Problem to work on: Each line of the records below that holds "club" should be copied out.

Excerpted records:
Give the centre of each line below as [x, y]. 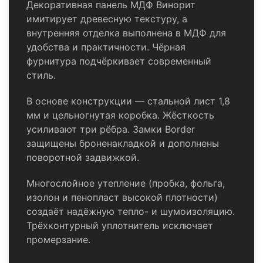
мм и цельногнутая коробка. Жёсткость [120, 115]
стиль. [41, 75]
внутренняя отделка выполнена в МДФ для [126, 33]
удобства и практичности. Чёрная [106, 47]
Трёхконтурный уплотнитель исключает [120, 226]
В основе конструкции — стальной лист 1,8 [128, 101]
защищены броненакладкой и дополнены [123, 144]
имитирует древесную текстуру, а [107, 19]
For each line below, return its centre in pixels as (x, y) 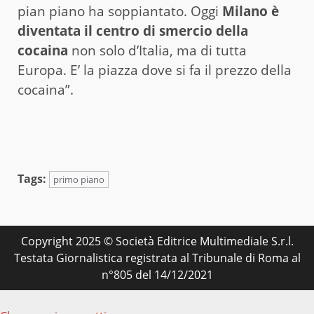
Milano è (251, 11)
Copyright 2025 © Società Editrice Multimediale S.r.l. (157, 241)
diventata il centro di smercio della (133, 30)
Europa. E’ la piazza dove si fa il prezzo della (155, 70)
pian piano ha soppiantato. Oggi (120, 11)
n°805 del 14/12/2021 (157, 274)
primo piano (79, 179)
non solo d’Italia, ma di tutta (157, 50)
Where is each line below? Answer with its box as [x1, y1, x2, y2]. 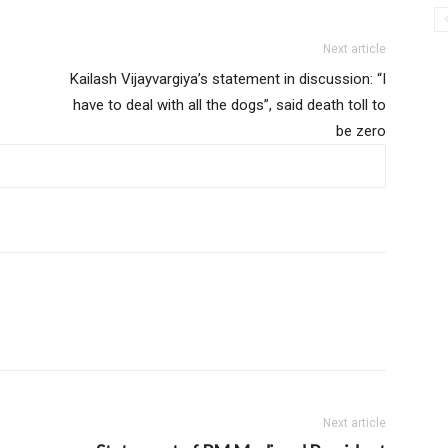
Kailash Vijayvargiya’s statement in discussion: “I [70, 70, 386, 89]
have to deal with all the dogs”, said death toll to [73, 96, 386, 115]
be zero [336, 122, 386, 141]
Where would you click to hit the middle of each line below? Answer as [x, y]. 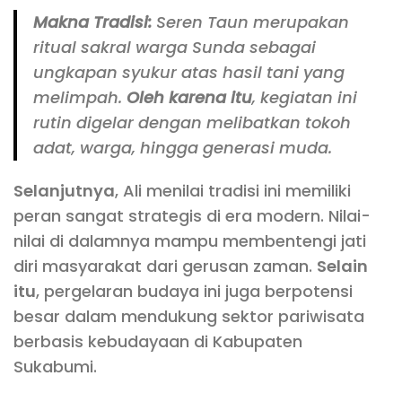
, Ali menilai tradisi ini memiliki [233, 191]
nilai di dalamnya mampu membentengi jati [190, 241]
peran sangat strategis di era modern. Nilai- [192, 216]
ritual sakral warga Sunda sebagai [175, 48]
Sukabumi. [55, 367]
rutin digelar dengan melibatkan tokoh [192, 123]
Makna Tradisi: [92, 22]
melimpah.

---

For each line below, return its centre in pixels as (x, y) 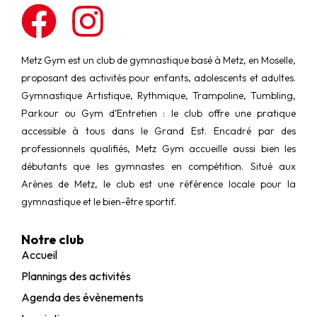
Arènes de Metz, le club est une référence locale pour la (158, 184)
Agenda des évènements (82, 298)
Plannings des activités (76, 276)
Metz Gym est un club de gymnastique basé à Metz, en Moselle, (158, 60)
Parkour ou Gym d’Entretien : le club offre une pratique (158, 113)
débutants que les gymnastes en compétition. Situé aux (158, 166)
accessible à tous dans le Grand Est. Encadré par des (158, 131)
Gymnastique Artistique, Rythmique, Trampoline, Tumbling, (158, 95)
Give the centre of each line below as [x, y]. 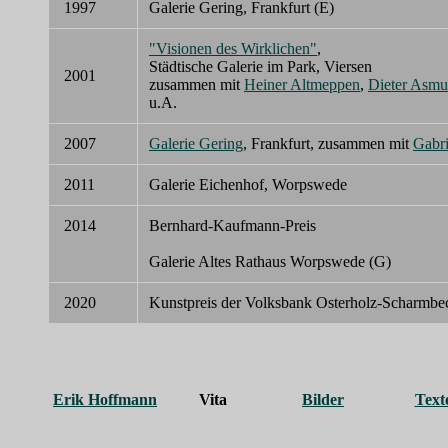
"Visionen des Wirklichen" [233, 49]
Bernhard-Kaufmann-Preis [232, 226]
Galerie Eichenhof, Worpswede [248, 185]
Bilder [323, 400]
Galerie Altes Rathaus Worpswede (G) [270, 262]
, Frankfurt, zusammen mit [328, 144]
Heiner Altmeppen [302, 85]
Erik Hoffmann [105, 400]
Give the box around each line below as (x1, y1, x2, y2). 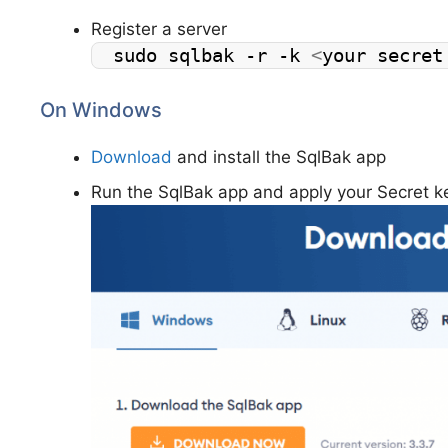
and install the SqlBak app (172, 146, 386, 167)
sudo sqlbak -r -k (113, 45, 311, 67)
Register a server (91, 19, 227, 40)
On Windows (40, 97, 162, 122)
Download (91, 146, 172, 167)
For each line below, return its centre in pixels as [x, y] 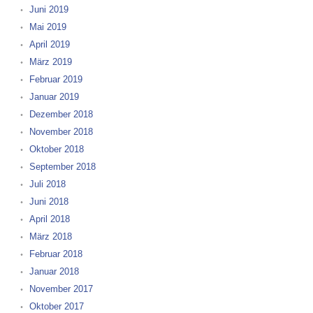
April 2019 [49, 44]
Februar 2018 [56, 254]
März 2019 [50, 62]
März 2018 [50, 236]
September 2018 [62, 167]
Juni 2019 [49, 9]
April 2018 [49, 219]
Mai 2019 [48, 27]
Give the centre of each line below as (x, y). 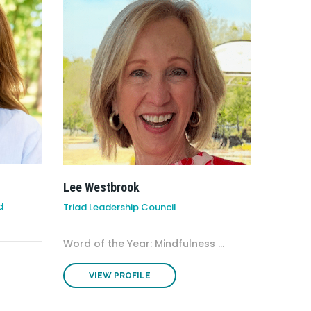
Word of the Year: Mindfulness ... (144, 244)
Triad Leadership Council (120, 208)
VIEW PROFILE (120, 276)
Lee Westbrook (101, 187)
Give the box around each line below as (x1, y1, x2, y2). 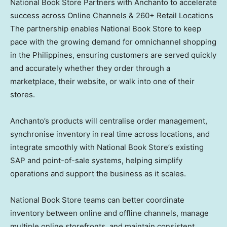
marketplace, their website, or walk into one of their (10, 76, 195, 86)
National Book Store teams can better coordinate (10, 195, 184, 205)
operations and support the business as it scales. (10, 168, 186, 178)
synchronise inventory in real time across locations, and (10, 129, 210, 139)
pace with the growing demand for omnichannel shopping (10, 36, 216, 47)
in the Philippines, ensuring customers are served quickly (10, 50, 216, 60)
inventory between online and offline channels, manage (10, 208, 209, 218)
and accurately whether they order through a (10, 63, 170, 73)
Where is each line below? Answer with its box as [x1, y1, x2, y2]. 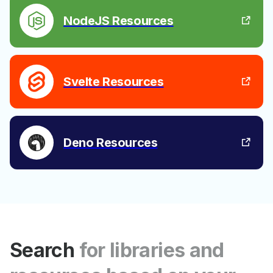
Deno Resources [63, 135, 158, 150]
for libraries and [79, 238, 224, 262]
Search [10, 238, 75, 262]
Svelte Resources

Answer to this problem:
Arènes de Metz, le club est une référence locale pour la (158, 184)
Metz Gym est un club de gymnastique basé à Metz, en Moselle, (158, 60)
Parkour ou Gym d’Entretien : le club offre une pratique (158, 113)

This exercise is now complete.